7z can encrypt something that you compress, etc. Not really the right tool for what your wanting to do..

Why don't you just use gnupg? its FREE and runs on pretty much any OS out there.. Simple easy gui interface if you want it, etc.


Project Gpg4win provides a Windows version of GnuPG. It is nicely integrated into an installer and features several frontends as well as English and German manuals.

Project GPGTools provides a Mac OS X version of GnuPG. It is nicely integrated into an installer and features all required tools.

edit: Seems the shell extensions don't work on 64 bit.. Use to be able to just rightclick a file and encrypt to juts a password without using keys.. I was going give a screenshot but gpg works just fine from command line.. But that might be a bit over the top for users..
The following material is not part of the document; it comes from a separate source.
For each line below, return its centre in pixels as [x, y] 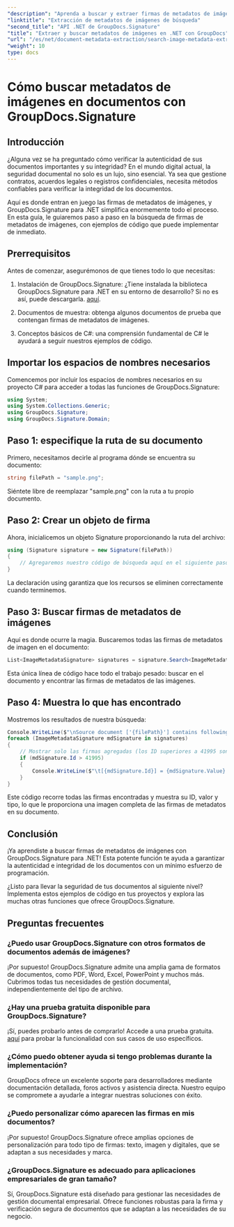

edit2: Ok found a simple to use gui tool for your window users that are not bright enough for anything else ;)


You open file you want -- see my example contact file, it creates a encrypted copy with just a password if you don't want to use keys and then you can send that file be it email, be it cloudshare, ftp, usb disk, whatever and if they know the password they can decrypt. Using keys is MUCH easier and better option to be honest - with keys you never need to exchange a password and you can encrypt files back and forth and only the key encrypted too can decrypt.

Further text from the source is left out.